E and Roe are the brainchildren behind the Jar Method, which is their way of storing and extending the life of produce from three days up to three whole weeks. E and Roe saved $500 the very first month they kept their veggies in glass jars instead of in plastic bags and containers. And not only did they lower their monthly grocery bill, but they also made their refrigerator shelves look pretty, too.
It shows us that sales don’t automatically add up to savings.
One of the biggest myths about minimalism is that you can't shop, especially for items at full price. Lies. E and Roe snatched up a pristine secondhand outdoor furniture set a few months ago but they also looked to decorate their interior with West Elm or CB2.
"A minimal mind is not about cheapness or class," says Roe during an earlier interview with Impossible Podcast. She explains that it's about clarity. Will this item reflect you or the person you want to be? Will this item bring you joy?
Roe isn't against splurging on an item of clothing, either, but if it's expensive, she's mindful of its quality, sustainability, and usability. What is it made of? Will it last? How was it sourced? Will she wear it more than once?
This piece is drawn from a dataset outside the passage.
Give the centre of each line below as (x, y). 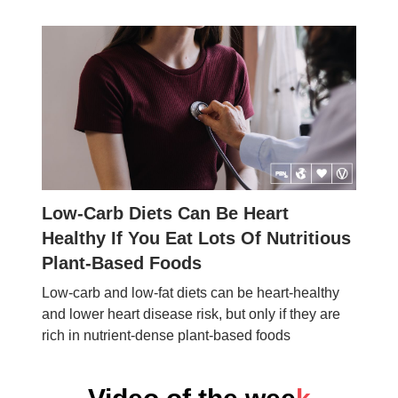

"Sometimes you'll spend a lot and sometimes you spend less and sometimes you won't spend at all," Roe adds.
Christine often refers to Project 333, a challenge where you mix and match 33 favorite pieces (including accessories and shoes) to create new outfits for 3 months. This way, you essentially end up with a complete seasonal wardrobe that takes up less closet space.
Buying new quality pieces to fulfill the 33-item capsule wardrobe isn't forbidden and buying as much as you can for as little as possible isn't a requirement or even a recommendation. In fact, snatching up everything you see on clearance is frowned upon and defeats the purpose of minimalism.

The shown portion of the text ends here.